→ What is being asked:
All lines of the records below that contain the word "Referring" must be listed.

[Saved entries]
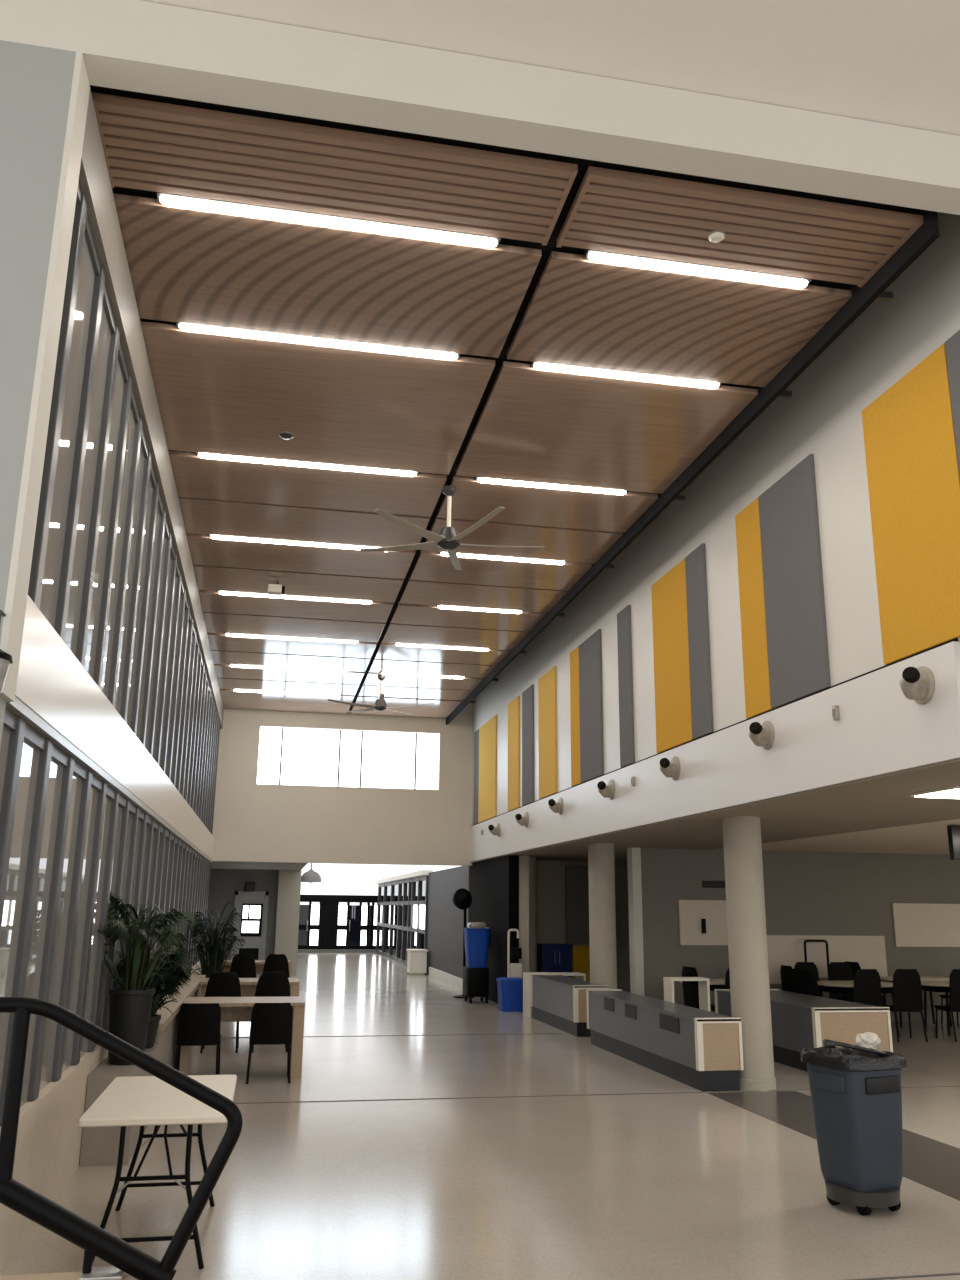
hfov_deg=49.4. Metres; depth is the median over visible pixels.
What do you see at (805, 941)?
cart
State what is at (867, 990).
chair
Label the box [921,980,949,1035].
dining table
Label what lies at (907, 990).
chair
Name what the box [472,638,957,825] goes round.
trim
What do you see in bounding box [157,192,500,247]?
linear light
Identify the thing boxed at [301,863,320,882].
dome pendant
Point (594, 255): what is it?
linear light
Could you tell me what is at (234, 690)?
linear light
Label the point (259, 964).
table
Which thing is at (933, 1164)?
trim
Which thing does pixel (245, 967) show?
chair
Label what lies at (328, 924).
door
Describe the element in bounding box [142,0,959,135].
ceiling
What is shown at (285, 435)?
ceiling sensor
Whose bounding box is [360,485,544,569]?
ceiling fan
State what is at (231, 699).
ceiling panel
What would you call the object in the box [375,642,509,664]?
ceiling panel
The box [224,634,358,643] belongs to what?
linear light
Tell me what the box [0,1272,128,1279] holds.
wall
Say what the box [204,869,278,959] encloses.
wall
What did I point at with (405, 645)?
linear light
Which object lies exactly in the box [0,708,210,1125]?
window
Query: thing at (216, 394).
ceiling panel
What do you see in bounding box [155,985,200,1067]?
wall
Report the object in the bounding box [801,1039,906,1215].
trash can
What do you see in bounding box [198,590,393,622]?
ceiling panel
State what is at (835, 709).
wall sensor
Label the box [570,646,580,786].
wall panel
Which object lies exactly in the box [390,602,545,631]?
ceiling panel
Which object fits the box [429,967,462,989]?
baseboard
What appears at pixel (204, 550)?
ceiling panel
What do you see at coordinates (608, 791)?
air nozzle
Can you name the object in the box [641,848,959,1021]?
wall
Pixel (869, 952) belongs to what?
board
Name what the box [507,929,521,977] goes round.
water dispenser
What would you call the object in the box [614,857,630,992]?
wall
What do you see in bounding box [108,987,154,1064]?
pot
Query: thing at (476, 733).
wall panel
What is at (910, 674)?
outlet
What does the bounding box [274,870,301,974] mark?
column
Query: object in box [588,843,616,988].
column
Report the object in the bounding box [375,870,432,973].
window
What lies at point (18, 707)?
trim
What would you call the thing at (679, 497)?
support arm
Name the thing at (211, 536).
linear light
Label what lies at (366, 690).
ceiling panel
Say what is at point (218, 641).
ceiling panel
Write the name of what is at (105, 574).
window
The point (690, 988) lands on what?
chair
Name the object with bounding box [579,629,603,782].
wall panel
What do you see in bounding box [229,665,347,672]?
linear light
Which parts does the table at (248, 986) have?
leg, panel
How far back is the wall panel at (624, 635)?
13.71 m
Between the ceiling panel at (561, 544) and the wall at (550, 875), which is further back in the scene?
the wall at (550, 875)
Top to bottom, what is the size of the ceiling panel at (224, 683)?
0.050 m
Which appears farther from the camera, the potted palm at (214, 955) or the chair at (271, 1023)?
the potted palm at (214, 955)
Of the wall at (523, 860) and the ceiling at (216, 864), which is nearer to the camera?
the wall at (523, 860)
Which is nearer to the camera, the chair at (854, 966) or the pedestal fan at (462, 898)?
the chair at (854, 966)
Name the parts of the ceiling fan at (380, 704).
blade, blade, blade, blade
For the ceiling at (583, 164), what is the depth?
6.54 m
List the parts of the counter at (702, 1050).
frame, vent panel, vent panel, vent panel, frame, panel
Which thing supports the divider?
on the floor
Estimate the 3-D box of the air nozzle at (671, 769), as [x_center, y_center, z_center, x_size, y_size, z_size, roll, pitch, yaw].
[2.103,1.436,11.758,0.247,0.270,0.341,3,-15,-11]
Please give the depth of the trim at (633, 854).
17.22 m
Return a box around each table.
[78,1075,236,1268]
[179,996,304,1078]
[200,978,299,996]
[221,960,290,975]
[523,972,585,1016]
[663,977,710,1011]
[680,979,724,990]
[817,981,899,1036]
[880,976,952,1027]
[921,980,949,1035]
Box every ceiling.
[91,85,921,710]
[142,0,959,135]
[210,861,307,869]
[300,863,459,895]
[471,758,959,862]
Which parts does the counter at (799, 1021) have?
frame, frame, panel
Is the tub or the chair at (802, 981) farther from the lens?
the tub
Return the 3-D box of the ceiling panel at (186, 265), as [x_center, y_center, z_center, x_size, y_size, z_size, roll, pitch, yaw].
[-1.075,-2.521,7.426,2.765,0.050,1.380,3,-15,-11]
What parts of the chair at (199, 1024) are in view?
leg, leg, backrest, leg, leg
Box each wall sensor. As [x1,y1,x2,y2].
[631,776,634,785]
[832,705,839,720]
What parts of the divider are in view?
frame, panel, frame
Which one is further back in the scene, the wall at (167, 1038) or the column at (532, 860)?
the column at (532, 860)
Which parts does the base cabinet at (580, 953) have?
door
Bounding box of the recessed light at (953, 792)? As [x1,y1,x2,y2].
[909,786,959,798]
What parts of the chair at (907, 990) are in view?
leg, seat, seat frame, backrest, leg, leg
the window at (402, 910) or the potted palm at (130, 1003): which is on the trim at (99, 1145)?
the potted palm at (130, 1003)
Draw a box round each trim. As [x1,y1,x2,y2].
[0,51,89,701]
[6,696,212,862]
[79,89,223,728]
[79,1043,158,1166]
[157,975,205,1030]
[221,1033,560,1037]
[235,1086,955,1103]
[297,949,375,952]
[446,210,939,724]
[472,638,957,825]
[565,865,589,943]
[627,848,644,995]
[708,1091,959,1200]
[846,1273,959,1279]
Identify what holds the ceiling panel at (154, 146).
attached to the ceiling at (583, 164)
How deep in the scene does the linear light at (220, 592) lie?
14.84 m
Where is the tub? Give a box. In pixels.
[464,928,489,967]
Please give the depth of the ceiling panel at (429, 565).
13.66 m
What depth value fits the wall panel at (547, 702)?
17.50 m
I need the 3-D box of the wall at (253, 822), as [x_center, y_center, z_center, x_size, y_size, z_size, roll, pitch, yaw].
[-2.999,3.088,23.689,6.500,3.880,0.300,3,-15,-11]
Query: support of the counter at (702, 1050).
on the floor
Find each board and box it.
[678,900,727,945]
[767,935,887,983]
[891,903,959,946]
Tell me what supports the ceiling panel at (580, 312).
attached to the ceiling at (583, 164)
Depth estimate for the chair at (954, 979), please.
15.19 m
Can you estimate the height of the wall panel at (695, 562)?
2.095 m
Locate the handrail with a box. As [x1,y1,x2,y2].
[0,997,242,1279]
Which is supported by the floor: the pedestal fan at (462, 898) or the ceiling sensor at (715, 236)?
the pedestal fan at (462, 898)
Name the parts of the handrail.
post, post, rail, plate
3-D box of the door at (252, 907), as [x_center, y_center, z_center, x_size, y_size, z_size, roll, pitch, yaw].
[-6.229,7.909,28.213,0.890,2.160,0.111,3,-15,-11]
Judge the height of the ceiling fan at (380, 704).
0.680 m
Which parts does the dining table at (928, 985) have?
leg, leg
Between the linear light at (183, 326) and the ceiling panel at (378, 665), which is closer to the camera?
the linear light at (183, 326)
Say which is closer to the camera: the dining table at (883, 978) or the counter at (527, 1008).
the dining table at (883, 978)
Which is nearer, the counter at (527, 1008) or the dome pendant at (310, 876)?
the counter at (527, 1008)
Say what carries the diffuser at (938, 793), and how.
attached to the recessed light at (953, 792)
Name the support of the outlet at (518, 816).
attached to the air nozzle at (523, 821)
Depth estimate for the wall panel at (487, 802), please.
22.21 m
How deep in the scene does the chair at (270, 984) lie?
13.38 m
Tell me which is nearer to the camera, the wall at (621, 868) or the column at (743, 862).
the column at (743, 862)
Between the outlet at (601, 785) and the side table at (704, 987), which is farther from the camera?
the outlet at (601, 785)
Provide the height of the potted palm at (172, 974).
0.957 m
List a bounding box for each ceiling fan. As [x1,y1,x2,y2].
[327,675,433,713]
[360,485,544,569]
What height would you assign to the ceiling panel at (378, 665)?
0.050 m
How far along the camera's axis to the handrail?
3.13 m
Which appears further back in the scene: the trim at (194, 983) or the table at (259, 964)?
the table at (259, 964)
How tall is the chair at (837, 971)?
1.002 m
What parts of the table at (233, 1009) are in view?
leg, panel
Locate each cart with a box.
[463,922,489,1002]
[804,940,829,997]
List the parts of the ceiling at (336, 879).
frame
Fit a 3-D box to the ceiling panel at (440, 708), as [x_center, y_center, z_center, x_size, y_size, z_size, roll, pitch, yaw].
[-1.674,1.484,23.075,2.215,0.050,2.120,3,-15,-11]
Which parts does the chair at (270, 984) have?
backrest
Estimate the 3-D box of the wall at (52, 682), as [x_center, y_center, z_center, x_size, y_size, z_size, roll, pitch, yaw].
[-4.143,2.256,13.647,0.420,0.480,18.750,3,-15,-11]
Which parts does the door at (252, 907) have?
panel, pane
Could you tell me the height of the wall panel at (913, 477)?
2.095 m
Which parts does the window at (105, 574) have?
frame rail
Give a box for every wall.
[0,0,959,747]
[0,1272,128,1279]
[15,595,214,860]
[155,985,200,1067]
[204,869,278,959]
[212,700,472,865]
[426,212,959,1002]
[519,855,528,977]
[536,860,587,949]
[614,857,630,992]
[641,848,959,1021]
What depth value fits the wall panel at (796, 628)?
9.34 m
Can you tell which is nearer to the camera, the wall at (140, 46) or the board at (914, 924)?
the wall at (140, 46)
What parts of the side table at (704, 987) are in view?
leg, leg
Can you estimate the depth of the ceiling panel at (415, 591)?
14.71 m
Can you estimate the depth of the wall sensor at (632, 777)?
13.12 m
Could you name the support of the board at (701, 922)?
attached to the wall at (806, 893)
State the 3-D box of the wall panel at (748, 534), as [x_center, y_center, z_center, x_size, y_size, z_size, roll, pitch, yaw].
[2.660,-0.314,10.156,0.035,2.095,0.520,3,-15,-11]
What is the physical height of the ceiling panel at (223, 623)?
0.050 m
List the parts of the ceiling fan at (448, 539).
blade, blade, blade, blade, blade
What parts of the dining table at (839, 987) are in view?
leg
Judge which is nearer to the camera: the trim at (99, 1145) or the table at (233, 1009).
the trim at (99, 1145)
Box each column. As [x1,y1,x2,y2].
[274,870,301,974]
[529,857,536,971]
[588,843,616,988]
[722,816,775,1090]
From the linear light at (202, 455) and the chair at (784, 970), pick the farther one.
the chair at (784, 970)
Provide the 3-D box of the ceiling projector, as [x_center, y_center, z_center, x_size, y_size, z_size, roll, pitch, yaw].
[-2.752,-0.707,14.133,0.225,0.170,0.180,3,-15,-11]
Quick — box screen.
[947,825,959,859]
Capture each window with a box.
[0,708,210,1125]
[28,182,219,833]
[257,727,438,789]
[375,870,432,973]
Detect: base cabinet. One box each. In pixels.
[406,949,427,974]
[537,944,571,976]
[571,944,589,981]
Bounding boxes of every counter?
[586,989,743,1091]
[714,989,892,1071]
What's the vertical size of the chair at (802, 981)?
1.002 m
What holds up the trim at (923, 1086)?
in the floor
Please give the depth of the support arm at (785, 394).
8.84 m
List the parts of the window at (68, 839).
frame rail
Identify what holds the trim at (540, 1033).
in the floor
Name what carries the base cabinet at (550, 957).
on the floor
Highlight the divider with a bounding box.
[531,974,608,1036]
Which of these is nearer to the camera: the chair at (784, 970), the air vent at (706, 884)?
the chair at (784, 970)
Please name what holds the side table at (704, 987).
on the floor
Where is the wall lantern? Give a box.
[0,610,12,693]
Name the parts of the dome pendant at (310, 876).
lamp shade
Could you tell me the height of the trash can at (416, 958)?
0.660 m
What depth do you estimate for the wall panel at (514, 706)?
19.88 m
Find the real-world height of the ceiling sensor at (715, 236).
0.035 m
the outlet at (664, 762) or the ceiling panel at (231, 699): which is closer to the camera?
the outlet at (664, 762)
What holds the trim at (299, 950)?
on the floor
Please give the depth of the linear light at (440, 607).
15.34 m
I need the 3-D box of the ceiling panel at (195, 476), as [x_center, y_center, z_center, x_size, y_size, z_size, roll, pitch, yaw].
[-1.802,-1.619,10.977,2.765,0.050,1.090,3,-15,-11]
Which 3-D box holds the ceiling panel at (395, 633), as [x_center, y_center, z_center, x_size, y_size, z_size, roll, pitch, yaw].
[-0.430,-0.059,17.005,2.215,0.050,1.210,3,-15,-11]
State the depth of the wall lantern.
4.43 m
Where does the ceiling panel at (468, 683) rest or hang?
attached to the ceiling at (583, 164)
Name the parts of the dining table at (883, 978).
leg, leg, leg
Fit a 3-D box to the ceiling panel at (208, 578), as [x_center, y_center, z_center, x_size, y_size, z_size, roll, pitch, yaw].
[-2.486,-0.772,14.309,2.765,0.050,1.080,3,-15,-11]
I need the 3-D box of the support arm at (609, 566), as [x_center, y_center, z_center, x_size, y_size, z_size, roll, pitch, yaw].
[1.605,-0.941,13.360,0.225,0.050,0.040,3,-15,-11]
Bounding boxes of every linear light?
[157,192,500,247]
[177,322,459,359]
[196,452,418,476]
[209,535,378,549]
[218,591,372,603]
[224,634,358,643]
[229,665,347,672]
[234,690,338,695]
[381,673,464,678]
[395,644,488,650]
[436,605,522,613]
[439,552,565,564]
[475,477,626,494]
[531,362,721,388]
[584,249,811,287]
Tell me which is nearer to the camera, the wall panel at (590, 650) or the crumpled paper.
the crumpled paper
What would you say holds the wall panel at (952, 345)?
attached to the wall at (822, 417)
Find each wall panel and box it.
[473,729,478,824]
[478,715,496,822]
[508,696,519,810]
[522,684,533,805]
[538,666,556,798]
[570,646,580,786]
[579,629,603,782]
[617,605,634,766]
[651,558,693,752]
[685,543,713,738]
[735,497,770,718]
[758,454,830,708]
[862,343,959,664]
[945,330,959,476]
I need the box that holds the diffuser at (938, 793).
[915,789,959,798]
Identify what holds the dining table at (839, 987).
on the floor
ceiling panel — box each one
[91,92,577,245]
[113,193,541,357]
[141,321,494,474]
[168,450,446,516]
[178,497,429,547]
[186,533,414,578]
[193,565,403,602]
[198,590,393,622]
[203,612,384,641]
[208,633,376,657]
[211,650,369,671]
[214,664,364,684]
[217,677,358,694]
[220,689,354,713]
[350,694,461,718]
[359,684,471,700]
[363,671,482,689]
[369,657,495,677]
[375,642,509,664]
[382,621,528,649]
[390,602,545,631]
[399,578,567,612]
[410,550,591,590]
[422,516,622,563]
[437,476,657,532]
[456,361,757,493]
[507,251,851,386]
[556,166,923,287]
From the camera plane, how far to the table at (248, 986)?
14.50 m
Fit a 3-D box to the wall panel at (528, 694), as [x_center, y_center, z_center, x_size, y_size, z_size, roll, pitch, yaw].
[0.869,1.908,18.896,0.035,2.095,0.790,3,-15,-11]
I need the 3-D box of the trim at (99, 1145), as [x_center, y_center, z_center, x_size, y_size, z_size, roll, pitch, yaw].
[-2.841,3.654,8.330,0.325,0.600,1.810,3,-15,-11]
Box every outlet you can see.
[515,814,521,819]
[548,799,555,805]
[597,781,605,789]
[660,758,669,767]
[749,722,761,734]
[902,667,919,682]
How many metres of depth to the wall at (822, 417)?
10.37 m
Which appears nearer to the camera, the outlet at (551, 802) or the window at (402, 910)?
the outlet at (551, 802)
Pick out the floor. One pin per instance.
(627, 1186)
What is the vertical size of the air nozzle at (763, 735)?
0.270 m
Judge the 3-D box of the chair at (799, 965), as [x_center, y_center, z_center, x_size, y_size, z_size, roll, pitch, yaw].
[5.290,5.642,16.554,0.460,1.002,0.503,3,-15,-11]
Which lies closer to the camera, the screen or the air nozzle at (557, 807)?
the screen
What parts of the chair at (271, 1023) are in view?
leg, backrest, leg, leg
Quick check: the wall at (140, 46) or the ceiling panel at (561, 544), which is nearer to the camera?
the wall at (140, 46)
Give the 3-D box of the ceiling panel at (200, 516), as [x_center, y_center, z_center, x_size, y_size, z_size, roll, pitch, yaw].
[-2.028,-1.340,12.075,2.765,0.050,1.100,3,-15,-11]
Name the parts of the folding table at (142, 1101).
leg, leg, leg, leg
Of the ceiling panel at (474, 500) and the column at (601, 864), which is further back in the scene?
the column at (601, 864)
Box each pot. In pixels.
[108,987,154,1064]
[145,1014,160,1048]
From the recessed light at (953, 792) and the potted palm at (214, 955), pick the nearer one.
the recessed light at (953, 792)
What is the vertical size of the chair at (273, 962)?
0.972 m
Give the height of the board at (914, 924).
0.730 m
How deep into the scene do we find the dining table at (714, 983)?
15.76 m
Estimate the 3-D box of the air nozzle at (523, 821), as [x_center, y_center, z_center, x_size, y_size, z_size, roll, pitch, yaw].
[0.722,3.178,18.491,0.247,0.270,0.341,3,-15,-11]
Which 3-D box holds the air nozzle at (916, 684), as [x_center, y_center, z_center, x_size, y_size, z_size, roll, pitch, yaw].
[3.015,0.305,7.309,0.247,0.270,0.341,3,-15,-11]
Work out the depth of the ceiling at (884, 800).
12.28 m
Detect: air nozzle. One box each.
[488,823,499,836]
[515,812,528,826]
[548,797,562,814]
[597,780,614,799]
[660,756,679,779]
[749,721,774,749]
[899,666,934,704]
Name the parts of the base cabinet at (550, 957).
door, door
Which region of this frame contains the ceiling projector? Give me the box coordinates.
[268,582,284,595]
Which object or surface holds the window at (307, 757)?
in the wall at (253, 822)
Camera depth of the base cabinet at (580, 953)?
21.58 m
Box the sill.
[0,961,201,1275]
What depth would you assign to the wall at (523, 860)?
19.86 m
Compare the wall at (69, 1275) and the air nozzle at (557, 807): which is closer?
the wall at (69, 1275)
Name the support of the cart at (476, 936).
on the floor
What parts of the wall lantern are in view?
stem, lamp shade
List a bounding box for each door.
[231,891,268,974]
[298,895,377,948]
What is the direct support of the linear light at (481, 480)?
attached to the ceiling at (583, 164)
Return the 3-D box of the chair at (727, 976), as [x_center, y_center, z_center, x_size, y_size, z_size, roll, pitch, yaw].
[3.747,5.326,15.385,0.460,1.002,0.503,3,-15,-11]
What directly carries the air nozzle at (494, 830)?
attached to the wall at (822, 417)
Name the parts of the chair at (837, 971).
seat
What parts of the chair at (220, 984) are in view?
backrest, leg
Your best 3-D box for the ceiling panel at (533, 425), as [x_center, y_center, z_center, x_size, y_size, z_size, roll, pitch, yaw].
[1.058,-1.904,9.748,2.215,0.050,2.260,3,-15,-11]
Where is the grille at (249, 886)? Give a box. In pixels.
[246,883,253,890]
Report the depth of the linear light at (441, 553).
13.09 m
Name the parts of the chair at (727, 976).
backrest
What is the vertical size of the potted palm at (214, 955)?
1.841 m
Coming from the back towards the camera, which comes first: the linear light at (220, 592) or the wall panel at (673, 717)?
the linear light at (220, 592)
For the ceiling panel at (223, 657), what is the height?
0.050 m
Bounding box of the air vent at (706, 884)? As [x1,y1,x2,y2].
[702,881,725,887]
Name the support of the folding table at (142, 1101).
on the floor
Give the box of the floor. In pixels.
[1,953,959,1279]
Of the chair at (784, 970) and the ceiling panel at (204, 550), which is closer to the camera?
the ceiling panel at (204, 550)
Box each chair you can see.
[174,1003,221,1074]
[200,972,240,1053]
[230,954,256,977]
[246,1003,291,1083]
[251,972,290,1052]
[262,954,289,977]
[682,966,714,1010]
[714,968,729,1004]
[780,965,791,991]
[788,969,819,996]
[794,962,819,994]
[828,962,853,1001]
[845,961,884,1004]
[853,969,882,1006]
[883,969,927,1041]
[934,969,959,1041]
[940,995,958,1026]
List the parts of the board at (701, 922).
handle
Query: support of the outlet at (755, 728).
attached to the air nozzle at (763, 735)
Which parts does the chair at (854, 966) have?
backrest
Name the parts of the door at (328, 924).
pane, pane, pane, pane, pane, pane, pane, pane, pane, pane, pane, pane, pane, pane
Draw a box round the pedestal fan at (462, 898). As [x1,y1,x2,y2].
[452,888,474,997]
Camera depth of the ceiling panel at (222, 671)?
19.88 m
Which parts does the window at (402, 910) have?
pane, pane, pane, pane, pane, pane, pane, pane, pane, pane, pane, pane, pane, pane, pane, pane, pane, pane, pane, pane, pane
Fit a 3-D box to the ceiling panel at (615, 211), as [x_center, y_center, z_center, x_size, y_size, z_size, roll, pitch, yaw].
[1.665,-2.654,6.786,2.215,0.054,0.730,3,-15,-11]
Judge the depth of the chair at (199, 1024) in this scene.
10.88 m
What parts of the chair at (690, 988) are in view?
backrest
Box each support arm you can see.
[605,564,613,568]
[673,495,684,500]
[778,390,791,398]
[876,291,892,301]
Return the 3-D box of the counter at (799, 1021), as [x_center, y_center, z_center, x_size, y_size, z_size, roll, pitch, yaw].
[4.004,4.919,13.246,0.944,0.730,2.800,3,-15,-11]
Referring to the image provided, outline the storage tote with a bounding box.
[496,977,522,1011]
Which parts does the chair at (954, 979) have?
leg, seat, leg, backrest
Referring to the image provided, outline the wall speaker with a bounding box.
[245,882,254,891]
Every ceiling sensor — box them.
[278,431,293,439]
[707,230,725,242]
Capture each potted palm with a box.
[98,891,196,1064]
[113,939,191,1048]
[187,901,245,977]
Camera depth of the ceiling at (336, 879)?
43.01 m
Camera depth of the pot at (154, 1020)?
9.00 m
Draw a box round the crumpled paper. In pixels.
[856,1032,880,1048]
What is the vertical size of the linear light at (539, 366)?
0.114 m

→ Answer to this problem:
Referring to the image provided, outline the storage tote with a bounding box.
Referring to the image provided, outline the wall speaker with a bounding box.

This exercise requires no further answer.